AmbiSense UHF RFID Benchmark Dataset for Location Fingerprinting and Robotic Self-Localization

Artur Koch, Philipp Vorst

On this page we provide the experimental data used in the paper submitted as

[1] Philipp Vorst, Artur Koch, and Andreas Zell. Efficient self-adjusting, similarity-based location fingerprinting with passive UHF RFID. In IEEE International Conference on RFID-Technology and Applications (RFID-TA2011), pages 160--167, Sitges, Barcelona, Spain, September 15-16 2011. IEEE. [ DOI | details | pdf ]

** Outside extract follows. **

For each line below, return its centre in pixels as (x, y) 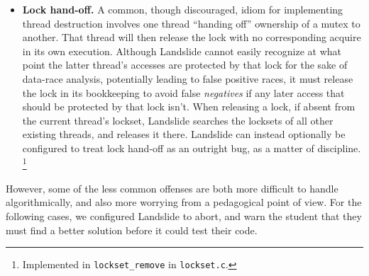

The datasets can serve as benchmarks and experimental data for location fingerprinting using passive UHF RFID. The setup is based on two types of RFID readers mounted on a mobile robot. Stationary passive RFID tags were placed along the sides of corridors through which the robot traveled while recording the RFID log files. First, the datasets contain measurements of two types of UHF RFID readers which comply with the standards ISO/IEC 18000-6C / EPC Class 1 Generation 2. Second, each measurement is annotated with its recording position, based on laser-based Monte Carlo localization with a mean accuracy of better than 10 cm. Odometry (measured displacement) as provided by the robot's base are additionally provided in the logs.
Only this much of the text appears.